(Data extracted from a collection)
┌──
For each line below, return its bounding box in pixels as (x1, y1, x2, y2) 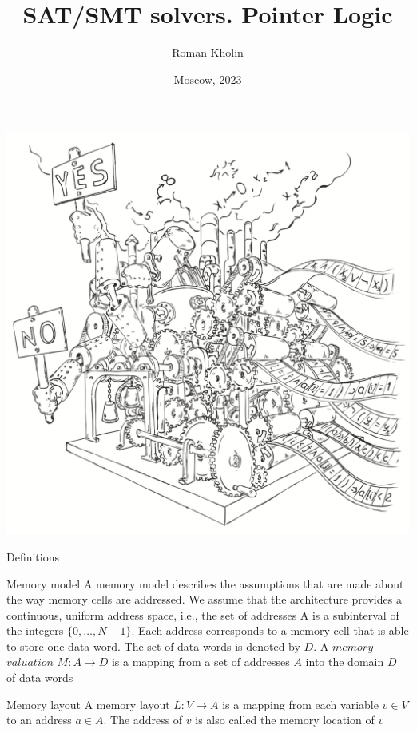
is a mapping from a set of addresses (111, 653, 290, 670)
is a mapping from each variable (222, 695, 379, 712)
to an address (6, 711, 72, 728)
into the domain (305, 653, 384, 670)
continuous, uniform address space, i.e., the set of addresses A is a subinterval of (6, 606, 399, 623)
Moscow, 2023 (173, 70, 242, 87)
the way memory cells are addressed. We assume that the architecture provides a (6, 591, 402, 608)
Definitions (6, 548, 60, 565)
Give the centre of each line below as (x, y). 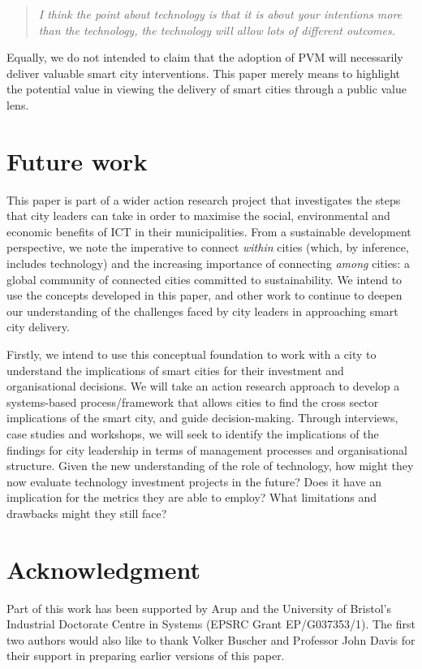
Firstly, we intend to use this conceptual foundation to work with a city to (192, 354)
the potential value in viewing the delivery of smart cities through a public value (207, 89)
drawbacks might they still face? (87, 513)
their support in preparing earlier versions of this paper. (146, 656)
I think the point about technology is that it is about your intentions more (220, 14)
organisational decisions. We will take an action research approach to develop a (203, 386)
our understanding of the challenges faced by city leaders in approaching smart (202, 311)
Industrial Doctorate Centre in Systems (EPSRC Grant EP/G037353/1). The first (211, 624)
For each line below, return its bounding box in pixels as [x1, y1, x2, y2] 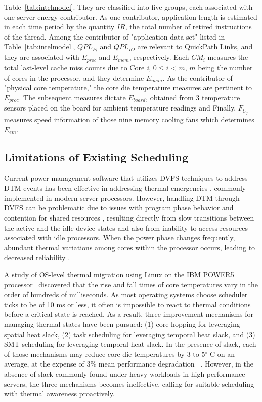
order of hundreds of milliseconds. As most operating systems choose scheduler [4, 289, 248, 300]
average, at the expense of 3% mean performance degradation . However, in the [4, 358, 253, 369]
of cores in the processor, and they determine [4, 72, 144, 83]
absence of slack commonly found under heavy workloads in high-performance [4, 368, 245, 379]
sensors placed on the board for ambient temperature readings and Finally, [4, 102, 236, 113]
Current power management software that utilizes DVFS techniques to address [4, 172, 248, 183]
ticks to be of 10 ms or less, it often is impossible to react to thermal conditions [4, 299, 251, 309]
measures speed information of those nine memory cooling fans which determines [4, 114, 254, 125]
└──
# EXERCISE DESCRIPTION
What lines above run from the one with "organisational decisions. We" to the one with "average, at the"? Give them again exactly, ends included, and leave the pictures out.

# ANSWER BOX
organisational decisions. We will take an action research approach to develop a (203, 386)
our understanding of the challenges faced by city leaders in approaching smart (202, 311)
Industrial Doctorate Centre in Systems (EPSRC Grant EP/G037353/1). The first (211, 624)
For each line below, return its bounding box in pixels as [x1, y1, x2, y2] 
order of hundreds of milliseconds. As most operating systems choose scheduler [4, 289, 248, 300]
average, at the expense of 3% mean performance degradation . However, in the [4, 358, 253, 369]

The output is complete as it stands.